畢竟眼下這個凌初雪肯定是包藏了禍心,早點揭開她的真面目才是現在要做的。
她伸手將自己的手搭在了凌邵文的胸前,深吸了一口氣,指尖微微用力。
“邵文,不是我心胸狹窄容不下她,也不是我小題大做。實在是她身上疑點重重,讓人不得不懷疑。你知道她悄悄的在醫院里工作了三天,我一點消息都沒有得到。我跟她就隔著一條走廊,她在心內科的護士站,我在中醫科的辦公室。一共巴掌大的一個醫院,三天竟然一面都沒有見上,更何況大家還在一個食堂里吃飯,你不覺得這里面有問題嗎!”
凌邵文眼神深了深,點了點頭,沒有急著作出評價而是示意林以棠繼續說下去。
林以棠嘆了口氣,語速加快。
“今天還是急診科的王醫生告訴我醫院里有這么1號人。而且王醫生也不知道她就是咱們家的人,先不說我們急診科的王衛民醫生那個人是什么人,就光說你妹妹凌初雪,我記得她以前是個張揚的性子,按照以前的性子她怕是剛進了醫院就會四處宣揚自己是凌家人。可偏偏她這次沒有這么做!而且……”
林以棠頓了頓,想了想還是說道。
“今天下午我們心內科有一個患者突然病危,這位患者是我負責的。我之前明明交代過護士站一定要嚴格控制這位患者的用藥,不能給這位患者用任何帶抗生素性質的藥。可偏偏今天中午有人看到凌初雪從這位患者的病房里出來,下午的時候這位患者就病危了,后來這位患者的病歷還丟了一頁,上頭少了一瓶生理鹽水輸液的記錄。我不是故意要懷疑她的,可這一切實在是太巧合了!”
聽完了林以棠的這段話,凌邵文的瞳孔驟然一縮。
似乎也沒想到這件事情前后居然關聯著一條人命。
他的臉上馬上就呈現出了一種冰冷的神色,他從小在大家族里長大,對于大家族內部的陰私再明白不過了。
或許小雪早就不是那個張揚肆意的小姑娘,而是一個為了達到自己目的可以視人命為草芥的危險分子。
他不覺得林以棠會無緣無故的去懷疑凌初雪。
“以棠,你還查到其他證據了嗎?如果你想證明凌初雪參與了這件事,甚至是一手主導了這件事的話,一定要拿出確切的證據。否則就算是我會幫你,爺爺一定會保住她的。”
話說到這里,凌邵文態度已經很明確。
他是一定會站在林以棠的這邊的。
他無條件的信任讓林以棠心頭的這口氣更順了一些。
但明顯,凌邵文說的這件事她暫時還做不到。
“現在的問題就是我們沒有確鑿的證據。原本我從醫院出來的時候王醫生他們已經將凌初雪控制住,去護士站翻找那瓶被丟掉的生理鹽水。可現在看來,她能平平安安的出現在這里,肯定是因為王醫生他們并沒有找到那瓶生理鹽水。我不知道她是怎么躲過的搜查,按理說就算是醫院法務部的問訊,也夠她喝一壺的了。”

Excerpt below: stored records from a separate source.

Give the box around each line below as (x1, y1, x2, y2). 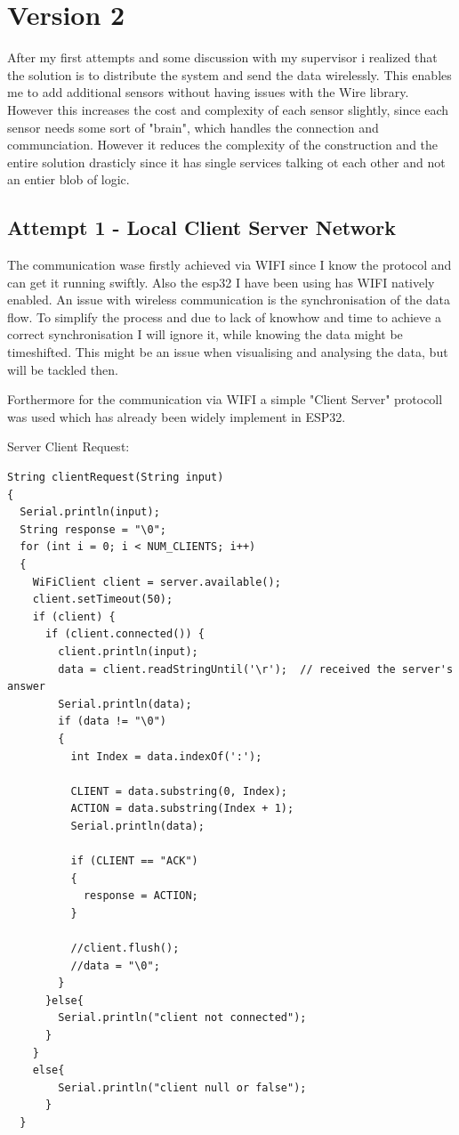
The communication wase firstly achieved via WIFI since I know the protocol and (7, 255, 452, 274)
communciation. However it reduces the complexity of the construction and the (7, 135, 439, 154)
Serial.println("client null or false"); (58, 1081, 307, 1094)
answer (7, 680, 45, 693)
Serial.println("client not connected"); (58, 1011, 307, 1025)
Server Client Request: (7, 437, 130, 456)
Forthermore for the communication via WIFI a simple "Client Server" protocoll (7, 390, 443, 409)
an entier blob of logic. (7, 170, 130, 189)
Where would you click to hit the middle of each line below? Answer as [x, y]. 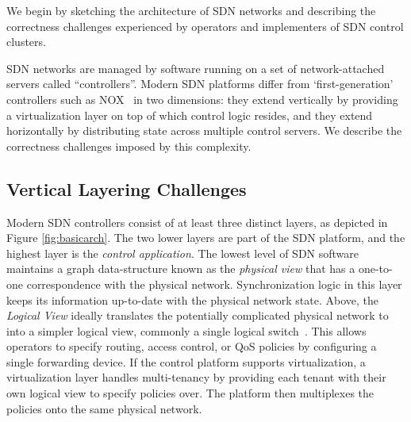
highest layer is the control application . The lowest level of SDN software [183, 253]
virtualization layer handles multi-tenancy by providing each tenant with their [196, 377]
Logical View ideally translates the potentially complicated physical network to [198, 315]
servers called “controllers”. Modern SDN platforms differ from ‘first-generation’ [200, 84]
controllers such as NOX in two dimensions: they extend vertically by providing [202, 99]
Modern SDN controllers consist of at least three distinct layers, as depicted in [197, 222]
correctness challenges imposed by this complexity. [129, 146]
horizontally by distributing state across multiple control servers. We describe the [204, 130]
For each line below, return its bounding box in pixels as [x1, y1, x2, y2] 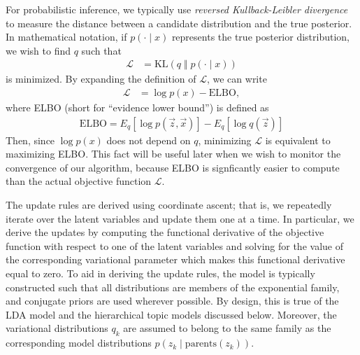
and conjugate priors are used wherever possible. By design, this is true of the [6, 293, 339, 308]
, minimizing [198, 132, 252, 147]
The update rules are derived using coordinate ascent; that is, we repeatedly [6, 197, 332, 212]
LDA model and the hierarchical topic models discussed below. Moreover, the [6, 307, 337, 321]
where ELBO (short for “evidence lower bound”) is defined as [6, 100, 269, 115]
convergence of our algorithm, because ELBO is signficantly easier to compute [6, 160, 340, 174]
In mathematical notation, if [6, 29, 127, 44]
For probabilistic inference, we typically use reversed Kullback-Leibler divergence [6, 2, 348, 16]
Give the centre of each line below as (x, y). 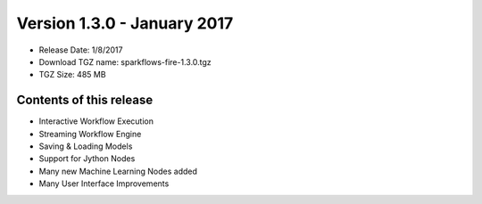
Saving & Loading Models (86, 146)
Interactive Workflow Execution (96, 121)
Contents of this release (85, 100)
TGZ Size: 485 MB (72, 75)
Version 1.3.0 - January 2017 (125, 23)
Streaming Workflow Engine (90, 134)
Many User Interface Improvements (104, 184)
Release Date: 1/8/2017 (81, 50)
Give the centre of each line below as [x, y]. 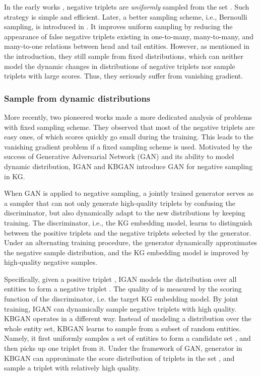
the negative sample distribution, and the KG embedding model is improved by [127, 252]
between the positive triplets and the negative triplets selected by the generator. [128, 232]
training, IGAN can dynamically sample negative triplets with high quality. [120, 308]
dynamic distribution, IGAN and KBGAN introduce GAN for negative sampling [128, 166]
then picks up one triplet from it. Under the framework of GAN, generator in [123, 348]
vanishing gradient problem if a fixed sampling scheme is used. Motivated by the [128, 146]
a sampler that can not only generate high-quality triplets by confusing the [120, 203]
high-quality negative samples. [51, 262]
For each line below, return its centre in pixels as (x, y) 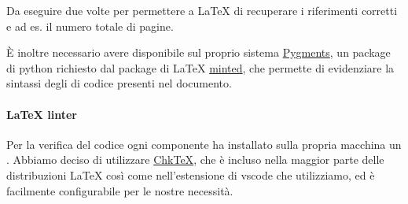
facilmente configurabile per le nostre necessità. (120, 190)
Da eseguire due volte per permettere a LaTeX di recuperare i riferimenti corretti (202, 10)
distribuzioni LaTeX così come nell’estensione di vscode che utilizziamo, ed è (191, 174)
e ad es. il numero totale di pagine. (90, 26)
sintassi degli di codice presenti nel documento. (119, 83)
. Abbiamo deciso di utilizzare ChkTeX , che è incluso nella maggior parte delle (195, 159)
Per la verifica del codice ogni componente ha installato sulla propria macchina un (204, 144)
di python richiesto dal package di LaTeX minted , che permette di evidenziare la (200, 67)
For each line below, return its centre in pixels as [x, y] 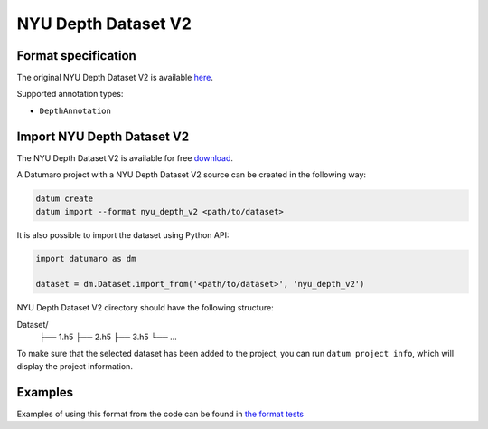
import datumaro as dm [86, 259]
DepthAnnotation [75, 110]
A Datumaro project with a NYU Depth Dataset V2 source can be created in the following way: [191, 175]
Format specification [77, 56]
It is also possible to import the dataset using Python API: [123, 234]
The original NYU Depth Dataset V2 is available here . [115, 78]
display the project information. [75, 366]
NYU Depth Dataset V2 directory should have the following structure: [145, 308]
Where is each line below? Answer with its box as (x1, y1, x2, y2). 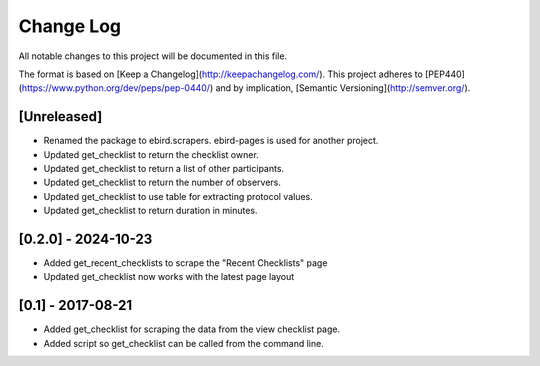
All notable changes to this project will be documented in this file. (18, 50, 288, 62)
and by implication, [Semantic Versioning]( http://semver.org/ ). (215, 82, 471, 94)
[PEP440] (425, 68, 465, 80)
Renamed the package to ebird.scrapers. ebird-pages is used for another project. (43, 135, 379, 147)
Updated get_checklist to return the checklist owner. (43, 148, 259, 160)
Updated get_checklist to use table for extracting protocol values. (43, 190, 314, 202)
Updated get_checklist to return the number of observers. (43, 176, 282, 189)
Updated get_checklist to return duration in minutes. (43, 205, 258, 217)
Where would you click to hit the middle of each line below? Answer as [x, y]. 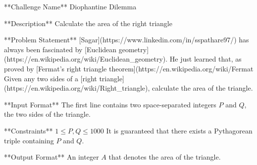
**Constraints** [28, 130]
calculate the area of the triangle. [203, 88]
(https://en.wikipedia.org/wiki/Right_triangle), [77, 88]
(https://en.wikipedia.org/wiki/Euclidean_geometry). [86, 59]
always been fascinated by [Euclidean [60, 49]
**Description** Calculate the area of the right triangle [88, 23]
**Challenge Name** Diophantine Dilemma [70, 6]
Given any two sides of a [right [51, 78]
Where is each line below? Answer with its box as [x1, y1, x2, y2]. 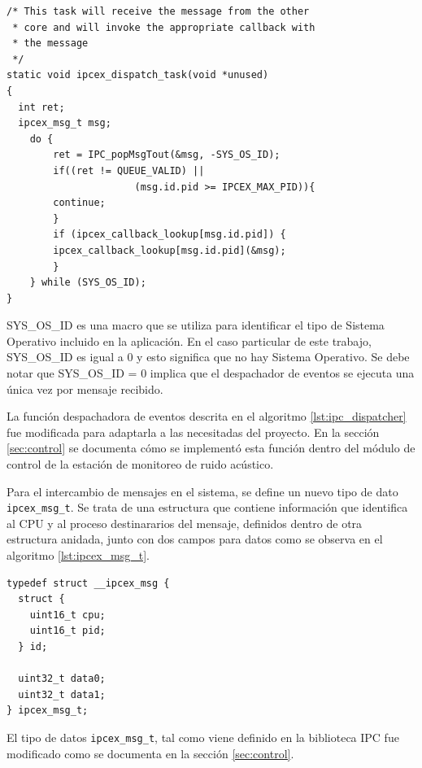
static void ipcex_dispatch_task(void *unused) [7, 69, 269, 81]
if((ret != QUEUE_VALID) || [53, 164, 205, 177]
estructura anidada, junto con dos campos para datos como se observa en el [7, 530, 383, 548]
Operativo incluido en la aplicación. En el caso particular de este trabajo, [7, 332, 372, 349]
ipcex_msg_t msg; [18, 117, 111, 129]
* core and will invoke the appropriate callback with [12, 21, 315, 33]
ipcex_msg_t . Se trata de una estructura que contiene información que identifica [7, 499, 408, 516]
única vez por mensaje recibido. [7, 380, 163, 397]
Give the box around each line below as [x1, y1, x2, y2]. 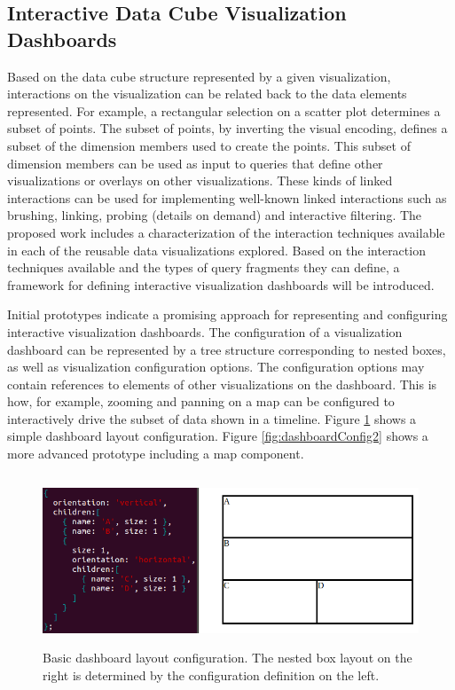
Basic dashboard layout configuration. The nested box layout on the [43, 648, 412, 667]
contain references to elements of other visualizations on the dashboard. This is [7, 374, 437, 393]
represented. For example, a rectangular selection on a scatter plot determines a [7, 101, 441, 120]
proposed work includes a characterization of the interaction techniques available [7, 223, 445, 241]
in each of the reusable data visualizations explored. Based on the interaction [7, 240, 426, 259]
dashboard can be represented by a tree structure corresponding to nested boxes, [7, 340, 446, 358]
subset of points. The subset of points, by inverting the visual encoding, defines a [7, 119, 448, 137]
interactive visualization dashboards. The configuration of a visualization [7, 322, 403, 341]

“這件事,我倒是知道!”凌邵文的眸色一深,看向林以棠的眼神鄭重了起來。
“是龔叔!今天下午的時候龔叔過去給你送點心,就是那個時候他在醫院里頭遇上了凌初雪。原本我還以為一切都是巧合,可現在看來沒這么簡單!”
林以棠心中一驚。
二人立馬對視了一眼,在對方的眼里看到了同樣的神色。